**MATERIAL FOR THIS EXERCISE**:
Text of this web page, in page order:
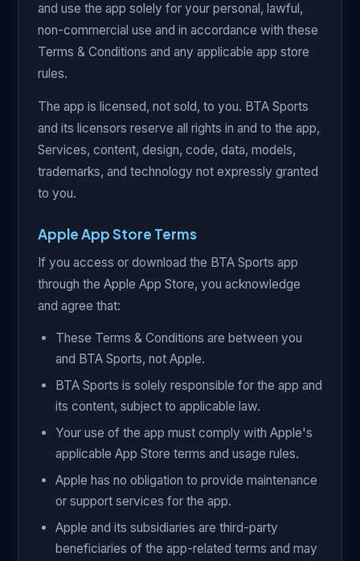
and use the app solely for your personal, lawful,
non-commercial use and in accordance with these
Terms & Conditions and any applicable app store
rules.
The app is licensed, not sold, to you. BTA Sports
and its licensors reserve all rights in and to the app,
Services, content, design, code, data, models,
trademarks, and technology not expressly granted
to you.
Apple App Store Terms
If you access or download the BTA Sports app
through the Apple App Store, you acknowledge
and agree that:
These Terms & Conditions are between you
and BTA Sports, not Apple.
BTA Sports is solely responsible for the app and
its content, subject to applicable law.
Your use of the app must comply with Apple's
applicable App Store terms and usage rules.
Apple has no obligation to provide maintenance
or support services for the app.
Apple and its subsidiaries are third-party
beneficiaries of the app-related terms and may
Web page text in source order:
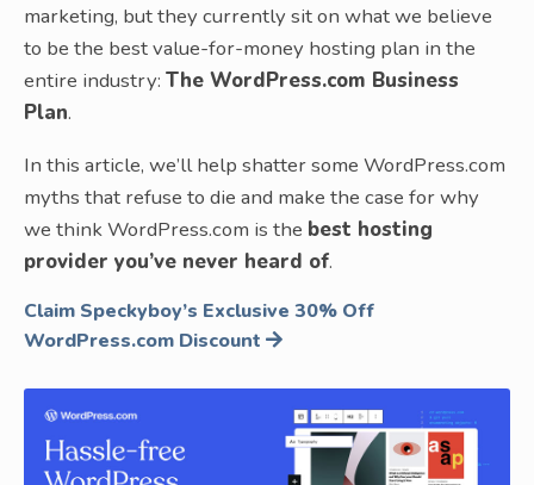
marketing, but they currently sit on what we believe
to be the best value-for-money hosting plan in the
entire industry: The WordPress.com Business
Plan.
In this article, we’ll help shatter some WordPress.com
myths that refuse to die and make the case for why
we think WordPress.com is the best hosting
provider you’ve never heard of.
Claim Speckyboy’s Exclusive 30% Off
WordPress.com Discount

**WORK INSTRUCTIONS**: Give back an exact repeat of the lines from the top of the data through the line that holds "If you access or download the BTA Sports app", both included, and omit pictures.

**ANSWER TO THIS PROBLEM**:
Text of this web page, in page order:
and use the app solely for your personal, lawful,
non-commercial use and in accordance with these
Terms & Conditions and any applicable app store
rules.
The app is licensed, not sold, to you. BTA Sports
and its licensors reserve all rights in and to the app,
Services, content, design, code, data, models,
trademarks, and technology not expressly granted
to you.
Apple App Store Terms
If you access or download the BTA Sports app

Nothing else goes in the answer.